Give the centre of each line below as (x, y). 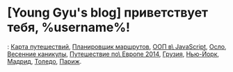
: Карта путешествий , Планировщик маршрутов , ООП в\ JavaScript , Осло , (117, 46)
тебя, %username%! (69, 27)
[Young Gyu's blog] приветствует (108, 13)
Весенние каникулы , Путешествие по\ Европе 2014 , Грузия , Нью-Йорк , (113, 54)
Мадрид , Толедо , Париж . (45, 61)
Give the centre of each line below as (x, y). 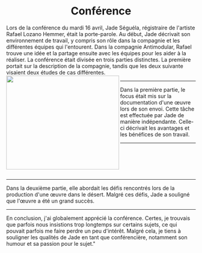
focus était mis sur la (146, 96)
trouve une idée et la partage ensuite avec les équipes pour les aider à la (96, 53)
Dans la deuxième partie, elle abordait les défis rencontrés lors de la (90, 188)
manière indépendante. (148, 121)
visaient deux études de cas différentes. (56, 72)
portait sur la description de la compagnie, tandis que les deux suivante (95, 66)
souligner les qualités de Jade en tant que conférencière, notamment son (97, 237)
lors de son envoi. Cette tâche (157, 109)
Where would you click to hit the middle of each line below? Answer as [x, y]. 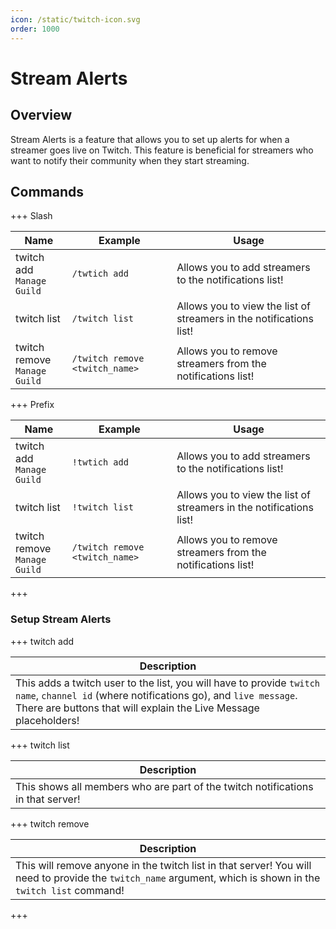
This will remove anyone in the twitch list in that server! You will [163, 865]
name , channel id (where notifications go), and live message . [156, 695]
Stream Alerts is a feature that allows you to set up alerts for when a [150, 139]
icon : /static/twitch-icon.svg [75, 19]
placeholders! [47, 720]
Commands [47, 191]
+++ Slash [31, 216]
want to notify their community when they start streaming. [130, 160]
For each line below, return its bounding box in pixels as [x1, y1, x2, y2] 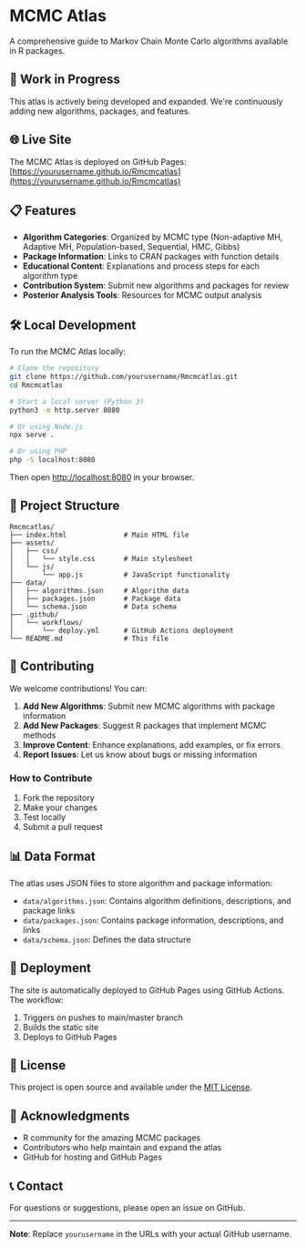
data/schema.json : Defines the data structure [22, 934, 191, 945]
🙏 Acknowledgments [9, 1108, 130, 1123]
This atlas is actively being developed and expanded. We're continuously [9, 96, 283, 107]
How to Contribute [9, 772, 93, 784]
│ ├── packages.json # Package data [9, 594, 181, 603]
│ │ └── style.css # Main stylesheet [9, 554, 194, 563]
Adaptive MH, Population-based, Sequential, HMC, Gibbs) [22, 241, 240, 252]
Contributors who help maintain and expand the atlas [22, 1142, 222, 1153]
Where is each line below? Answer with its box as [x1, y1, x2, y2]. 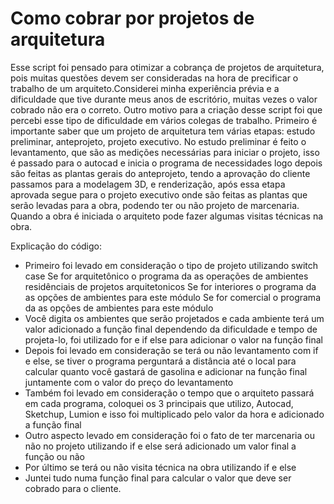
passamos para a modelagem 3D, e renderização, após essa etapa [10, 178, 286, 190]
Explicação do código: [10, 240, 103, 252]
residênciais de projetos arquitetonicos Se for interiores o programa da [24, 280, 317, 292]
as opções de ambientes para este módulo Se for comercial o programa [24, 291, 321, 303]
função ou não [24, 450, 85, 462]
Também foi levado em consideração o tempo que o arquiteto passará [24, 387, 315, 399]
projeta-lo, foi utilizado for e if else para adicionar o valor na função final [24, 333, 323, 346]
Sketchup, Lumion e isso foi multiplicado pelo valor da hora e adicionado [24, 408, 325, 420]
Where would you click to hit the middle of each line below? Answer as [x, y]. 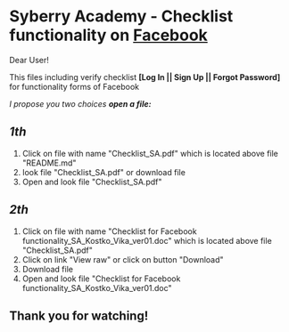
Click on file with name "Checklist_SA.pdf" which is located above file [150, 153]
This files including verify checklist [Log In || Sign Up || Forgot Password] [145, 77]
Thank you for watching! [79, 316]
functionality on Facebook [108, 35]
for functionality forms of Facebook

--

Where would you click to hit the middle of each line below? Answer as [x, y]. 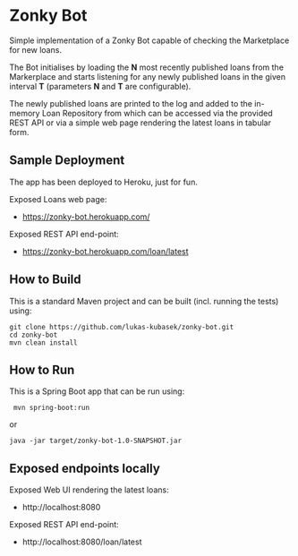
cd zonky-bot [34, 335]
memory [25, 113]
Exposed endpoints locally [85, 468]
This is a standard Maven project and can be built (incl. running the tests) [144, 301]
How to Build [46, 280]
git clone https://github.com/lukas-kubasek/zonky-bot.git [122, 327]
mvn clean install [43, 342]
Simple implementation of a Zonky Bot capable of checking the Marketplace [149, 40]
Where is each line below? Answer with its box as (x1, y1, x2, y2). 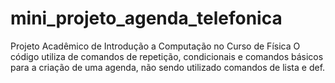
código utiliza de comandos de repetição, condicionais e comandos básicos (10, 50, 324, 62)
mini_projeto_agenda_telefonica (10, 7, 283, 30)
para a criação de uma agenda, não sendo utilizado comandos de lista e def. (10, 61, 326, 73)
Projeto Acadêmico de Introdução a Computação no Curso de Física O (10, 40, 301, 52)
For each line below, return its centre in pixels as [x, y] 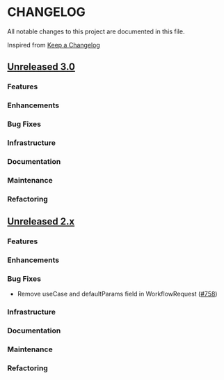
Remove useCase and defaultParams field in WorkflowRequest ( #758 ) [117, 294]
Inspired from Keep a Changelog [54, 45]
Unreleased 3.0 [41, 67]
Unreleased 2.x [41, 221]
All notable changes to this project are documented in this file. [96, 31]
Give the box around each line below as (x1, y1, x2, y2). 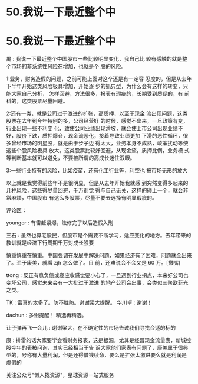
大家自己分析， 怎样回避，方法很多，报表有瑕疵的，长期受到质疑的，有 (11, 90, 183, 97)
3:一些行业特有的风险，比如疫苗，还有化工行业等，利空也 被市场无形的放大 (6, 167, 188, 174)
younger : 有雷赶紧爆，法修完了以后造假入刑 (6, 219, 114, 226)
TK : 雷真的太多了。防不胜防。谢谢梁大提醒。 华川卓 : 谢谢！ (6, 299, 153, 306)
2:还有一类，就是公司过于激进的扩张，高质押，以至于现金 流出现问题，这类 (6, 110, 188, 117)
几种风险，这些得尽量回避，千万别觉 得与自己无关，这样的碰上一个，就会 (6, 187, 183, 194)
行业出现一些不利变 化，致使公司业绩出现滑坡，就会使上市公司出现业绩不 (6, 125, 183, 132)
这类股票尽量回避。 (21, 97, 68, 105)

What is expected:
Lines from the entries that contain the string "código" are what must be copied.

Solution for this task:
Explicação do código: [10, 240, 103, 252]
código utiliza de comandos de repetição, condicionais e comandos básicos (10, 50, 324, 62)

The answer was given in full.